WHAT THIS TASK INVOLVES
From the entries below, say how many lines carry the word "showed", and give nothing but the number.

[Data excerpts]

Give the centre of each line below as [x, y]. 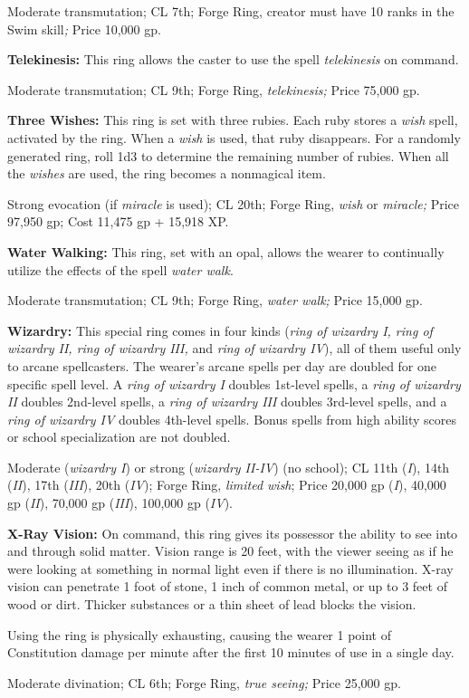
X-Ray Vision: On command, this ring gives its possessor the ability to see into [233, 533]
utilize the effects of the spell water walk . [120, 269]
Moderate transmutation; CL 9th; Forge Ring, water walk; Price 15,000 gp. [215, 300]
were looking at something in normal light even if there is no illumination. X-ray [230, 568]
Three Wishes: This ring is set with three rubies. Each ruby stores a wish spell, [233, 120]
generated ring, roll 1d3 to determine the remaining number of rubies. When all [228, 155]
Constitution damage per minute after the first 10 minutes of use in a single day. [231, 652]
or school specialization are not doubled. [119, 437]
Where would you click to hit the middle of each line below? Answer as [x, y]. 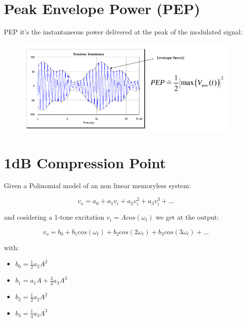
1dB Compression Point [85, 162]
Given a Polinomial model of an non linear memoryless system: [98, 185]
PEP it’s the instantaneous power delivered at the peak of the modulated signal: [123, 32]
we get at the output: [187, 217]
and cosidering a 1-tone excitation [54, 217]
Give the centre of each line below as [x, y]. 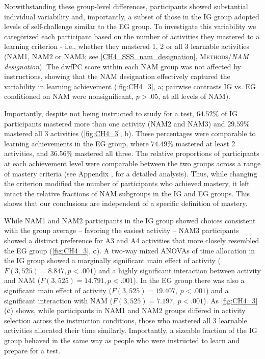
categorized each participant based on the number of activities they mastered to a [132, 36]
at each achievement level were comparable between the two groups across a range [132, 163]
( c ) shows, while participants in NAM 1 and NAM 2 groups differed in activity [125, 310]
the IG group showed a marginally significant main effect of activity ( [112, 260]
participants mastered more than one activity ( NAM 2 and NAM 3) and [115, 123]
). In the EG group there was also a [189, 280]
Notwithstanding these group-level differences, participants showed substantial [126, 6]
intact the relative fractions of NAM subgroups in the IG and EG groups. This [127, 193]

TASK ANSWER
2